Final act of the autophagy symphony: Whole-organism orchestration of autophagy termination

When an organism experiences physiological stresses, such as nutrient starvation, it activates several mechanisms to promote its survival. One of these mechanisms is autophagy, which is a catabolic pathway conserved from yeast to man that functions as a recycling system during normal physiology, and which helps provide nutrients to sustain essential cellular processes during starvation. Although autophagy is an intensively studied process that plays a major role both in normal development and in a wide variety of diseases, several important aspects of autophagy remain to be elucidated. For instance, whereas the vast majority of studies have focused on how cells regulate the activation of autophagy, it remains largely unknown how cells and organisms shut off autophagy in response to returning nutrient availability. The limited knowledge of autophagy termination is partly due to a lack of available tools and appropriate methods. Addressing these challenges will not only provide important insight in this fundamental aspect of the autophagic process, but may potentially also identify new targets for development of drugs to manipulate this phase of autophagy. In FINALphagy I will develop new genetic and computational tools to quantify and manipulate the temporal dynamics of autophagy in an entire organism. I will unravel key mechanism of autophagy termination in individual cells within a tissue and dissect how this connects to systemic signaling and behavioral changes. This will generate a comprehensive toolbox for time- and space-resolved manipulation and quantification of autophagy levels, produce a whole-organism map of autophagy responses at the tissue-level, and conceptualize our understanding of the dynamics of autophagy regulation in an entire organism during changing nutrient levels.
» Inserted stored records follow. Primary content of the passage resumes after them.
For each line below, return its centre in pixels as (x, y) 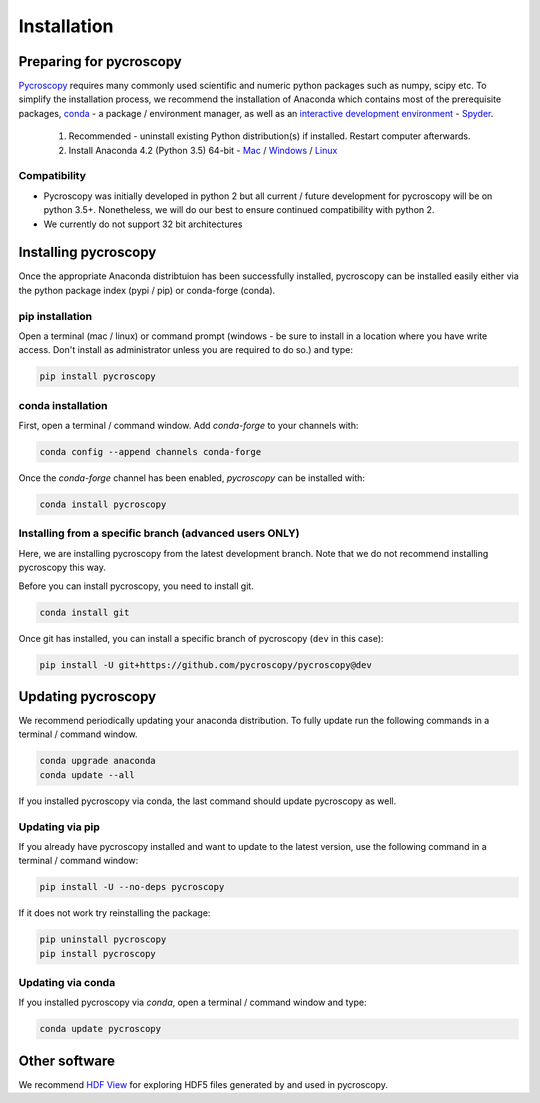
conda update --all (87, 774)
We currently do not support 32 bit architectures (143, 224)
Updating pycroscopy (87, 696)
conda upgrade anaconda (98, 761)
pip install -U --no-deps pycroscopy (132, 887)
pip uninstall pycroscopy (103, 939)
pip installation (55, 316)
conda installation (63, 405)
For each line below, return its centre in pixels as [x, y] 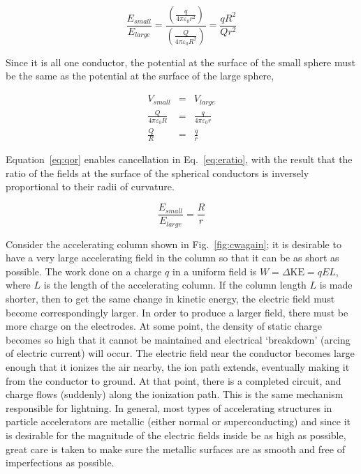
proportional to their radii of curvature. [90, 186]
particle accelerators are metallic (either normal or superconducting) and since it [178, 421]
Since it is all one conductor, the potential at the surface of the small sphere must [180, 62]
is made [336, 285]
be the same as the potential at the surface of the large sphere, [140, 76]
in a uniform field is [215, 271]
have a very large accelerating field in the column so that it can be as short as [172, 258]
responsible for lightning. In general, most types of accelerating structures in [169, 407]
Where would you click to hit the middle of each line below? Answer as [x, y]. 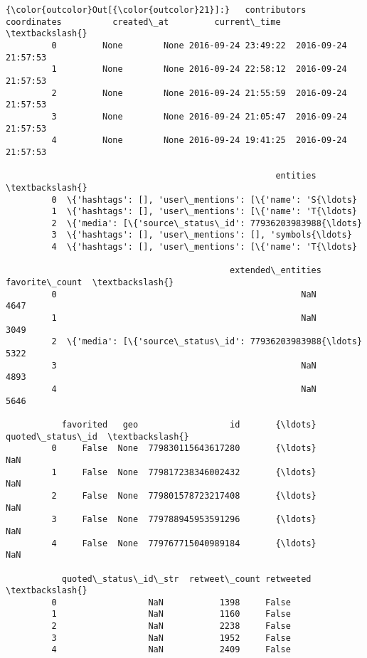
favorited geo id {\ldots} [189, 424]
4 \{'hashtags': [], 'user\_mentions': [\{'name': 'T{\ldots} [204, 247]
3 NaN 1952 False [171, 638]
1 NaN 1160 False [171, 614]
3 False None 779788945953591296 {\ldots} [184, 520]
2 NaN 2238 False [171, 626]
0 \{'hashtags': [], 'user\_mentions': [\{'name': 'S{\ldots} [204, 200]
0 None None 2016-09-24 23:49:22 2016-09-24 [199, 45]
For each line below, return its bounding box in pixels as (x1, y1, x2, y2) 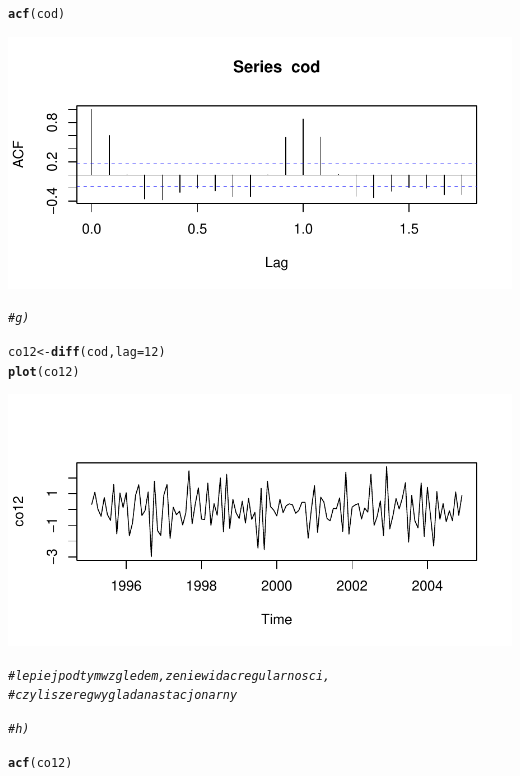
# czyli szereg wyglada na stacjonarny (8, 688, 238, 703)
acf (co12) (8, 755, 73, 770)
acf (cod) (8, 7, 66, 21)
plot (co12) (8, 364, 80, 379)
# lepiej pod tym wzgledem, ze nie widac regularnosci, (8, 668, 331, 683)
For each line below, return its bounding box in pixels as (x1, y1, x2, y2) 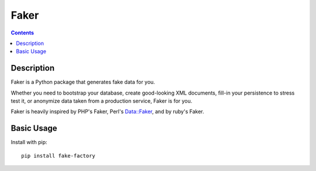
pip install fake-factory (21, 152, 96, 159)
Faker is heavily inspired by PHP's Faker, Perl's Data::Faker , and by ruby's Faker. (11, 108, 204, 115)
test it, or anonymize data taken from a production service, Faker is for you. (11, 97, 193, 104)
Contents (11, 29, 35, 36)
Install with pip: (11, 139, 47, 146)
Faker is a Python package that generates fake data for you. (11, 79, 155, 86)
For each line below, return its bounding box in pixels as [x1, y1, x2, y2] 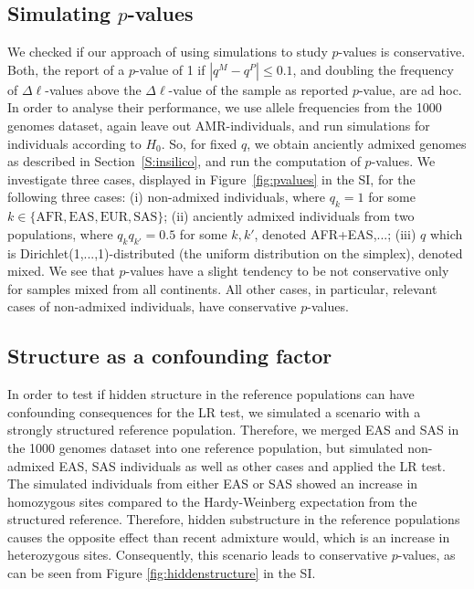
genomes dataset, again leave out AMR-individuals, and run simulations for [7, 115, 430, 134]
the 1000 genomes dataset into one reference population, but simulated [7, 437, 404, 457]
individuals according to [7, 133, 142, 153]
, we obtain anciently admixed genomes [247, 133, 467, 153]
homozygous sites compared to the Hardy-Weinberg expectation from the [7, 491, 417, 510]
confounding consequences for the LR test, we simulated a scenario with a [7, 402, 421, 421]
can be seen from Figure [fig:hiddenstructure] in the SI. [7, 563, 316, 583]
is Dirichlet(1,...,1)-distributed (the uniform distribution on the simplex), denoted [7, 243, 463, 262]
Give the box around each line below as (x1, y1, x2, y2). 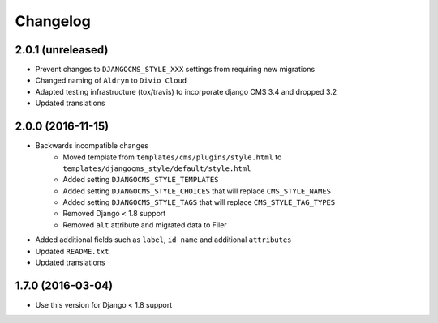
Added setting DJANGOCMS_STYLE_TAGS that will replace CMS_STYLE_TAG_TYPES (62, 198, 336, 207)
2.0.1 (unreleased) (15, 43, 109, 57)
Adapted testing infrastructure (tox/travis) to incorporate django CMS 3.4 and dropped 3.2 (35, 87, 337, 96)
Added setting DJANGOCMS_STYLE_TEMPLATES (62, 175, 219, 185)
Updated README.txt (35, 246, 109, 256)
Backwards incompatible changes (35, 141, 149, 151)
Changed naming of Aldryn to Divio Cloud (35, 75, 187, 85)
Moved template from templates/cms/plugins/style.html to (62, 152, 282, 162)
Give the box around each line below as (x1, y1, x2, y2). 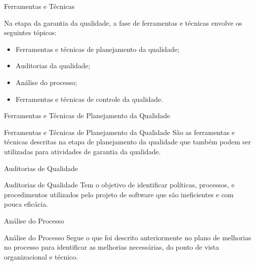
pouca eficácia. (4, 199, 48, 209)
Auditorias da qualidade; (15, 60, 90, 71)
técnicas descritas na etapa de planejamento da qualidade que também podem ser (4, 136, 251, 147)
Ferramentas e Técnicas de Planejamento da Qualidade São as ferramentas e (4, 127, 235, 137)
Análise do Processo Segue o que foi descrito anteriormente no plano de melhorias (4, 232, 252, 242)
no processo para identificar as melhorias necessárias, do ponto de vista (4, 242, 219, 252)
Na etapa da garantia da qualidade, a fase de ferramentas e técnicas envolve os (4, 17, 242, 28)
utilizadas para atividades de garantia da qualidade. (4, 146, 161, 156)
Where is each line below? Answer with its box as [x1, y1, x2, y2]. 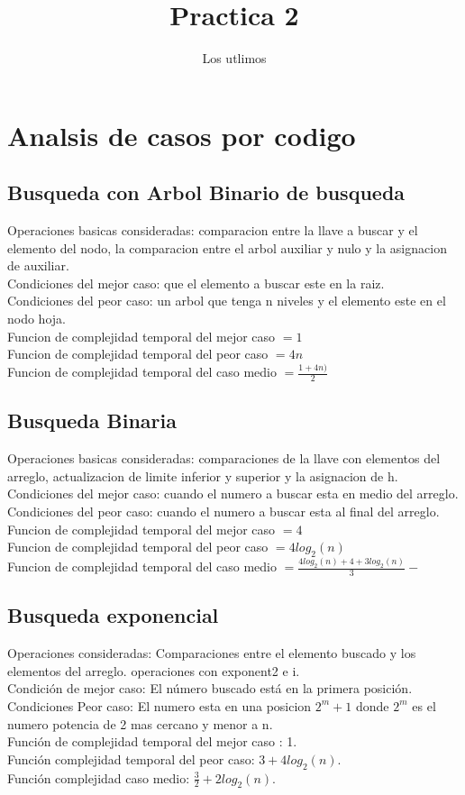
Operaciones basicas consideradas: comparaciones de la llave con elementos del [7, 449, 441, 468]
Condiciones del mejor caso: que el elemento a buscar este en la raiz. [7, 273, 385, 292]
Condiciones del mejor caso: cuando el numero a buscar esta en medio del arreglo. [7, 484, 459, 503]
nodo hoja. [7, 309, 66, 328]
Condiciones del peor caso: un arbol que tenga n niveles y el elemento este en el [7, 291, 446, 310]
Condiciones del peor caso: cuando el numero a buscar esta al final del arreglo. [7, 501, 440, 520]
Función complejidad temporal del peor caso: [7, 749, 255, 768]
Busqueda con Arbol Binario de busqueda [7, 178, 406, 206]
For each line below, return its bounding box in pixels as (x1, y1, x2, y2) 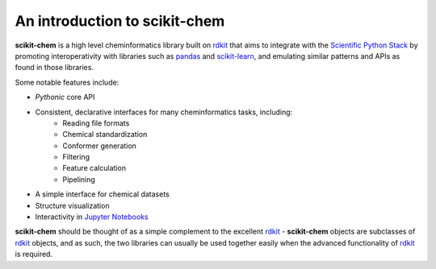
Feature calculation (62, 163, 127, 173)
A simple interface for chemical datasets (35, 189, 170, 199)
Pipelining (62, 174, 96, 184)
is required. (15, 250, 52, 259)
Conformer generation (62, 141, 137, 151)
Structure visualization (35, 201, 110, 210)
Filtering (62, 152, 90, 162)
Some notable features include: (15, 77, 119, 87)
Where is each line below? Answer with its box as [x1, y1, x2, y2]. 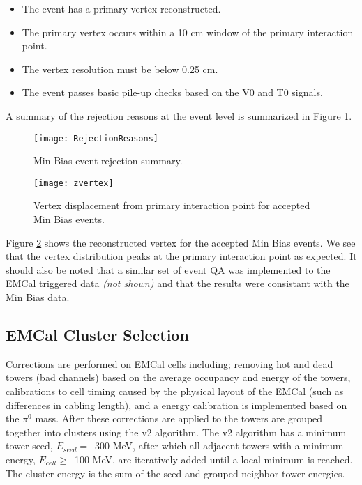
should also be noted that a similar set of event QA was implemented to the [6, 262, 331, 277]
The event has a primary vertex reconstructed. [22, 1, 221, 15]
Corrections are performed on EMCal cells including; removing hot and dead [6, 356, 333, 371]
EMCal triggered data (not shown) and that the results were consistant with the [6, 276, 349, 291]
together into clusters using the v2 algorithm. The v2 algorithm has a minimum [6, 424, 347, 439]
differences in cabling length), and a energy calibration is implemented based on [6, 397, 347, 412]
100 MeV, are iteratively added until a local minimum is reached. [74, 452, 353, 466]
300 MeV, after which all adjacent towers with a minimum [95, 438, 344, 453]
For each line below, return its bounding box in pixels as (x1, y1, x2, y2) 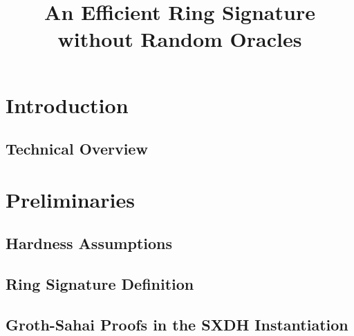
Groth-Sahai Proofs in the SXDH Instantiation (6, 313, 348, 335)
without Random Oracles (57, 25, 302, 53)
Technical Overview (6, 138, 148, 159)
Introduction (6, 90, 129, 119)
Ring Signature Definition (6, 273, 194, 295)
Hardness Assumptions (6, 233, 172, 254)
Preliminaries (6, 185, 135, 213)
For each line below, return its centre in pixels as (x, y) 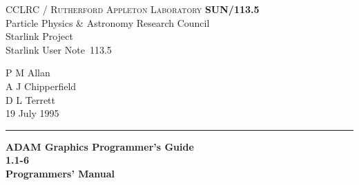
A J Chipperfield (41, 86)
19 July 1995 (32, 113)
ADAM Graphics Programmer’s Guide (100, 146)
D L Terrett (31, 99)
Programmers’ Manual (60, 173)
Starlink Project (39, 36)
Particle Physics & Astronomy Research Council (108, 22)
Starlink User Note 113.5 (59, 49)
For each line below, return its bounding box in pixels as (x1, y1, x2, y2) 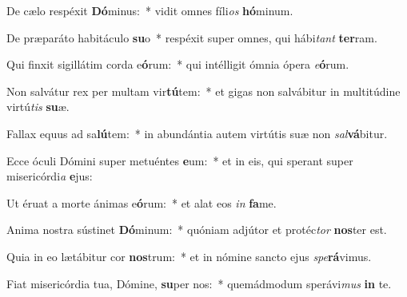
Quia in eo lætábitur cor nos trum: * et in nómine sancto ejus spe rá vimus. (6, 247, 372, 264)
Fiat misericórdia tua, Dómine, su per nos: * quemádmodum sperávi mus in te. (6, 275, 392, 291)
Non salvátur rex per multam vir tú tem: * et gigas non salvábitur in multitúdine (6, 82, 401, 99)
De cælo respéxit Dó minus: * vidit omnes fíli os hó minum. (6, 2, 293, 18)
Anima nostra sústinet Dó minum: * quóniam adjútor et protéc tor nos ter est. (6, 221, 387, 238)
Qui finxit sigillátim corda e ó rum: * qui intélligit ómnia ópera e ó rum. (6, 56, 349, 73)
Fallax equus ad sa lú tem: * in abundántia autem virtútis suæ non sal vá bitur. (6, 125, 388, 141)
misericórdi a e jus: (6, 168, 93, 184)

We are determining tissue-specific autophagy kinetics based on existing autophagy reporters of single- and tandem-fluorescently tagged Atg8a in Drosophila larvae under starvation and refeeding.
We have constructed new split-fluorescence autophagy reporters that have been tested in S2 cells. The data obtained from the fluorescence imaging of autophagy reporters is used to train a semi-supervised/self-supervised machine learning model based on neural networks. This has first been established for S2 cells and a pipeline for in vivo samples is under development.
We are following up on candidate regulators of autophagy termination in relation to TORC1 and in relation to metabolism. Here we are delineating the mechanisms that impinge on termination of autophagy.

By addressing the objectives of FINALphagy, we will move the current state of knowledge in the autophagy field in a new direction by developing and advancing new tools and methods, which will be used to uncover the regulation of autophagy termination in an entire organism. Key needs to further uptake and success would be further research and connection to potential clinical applications.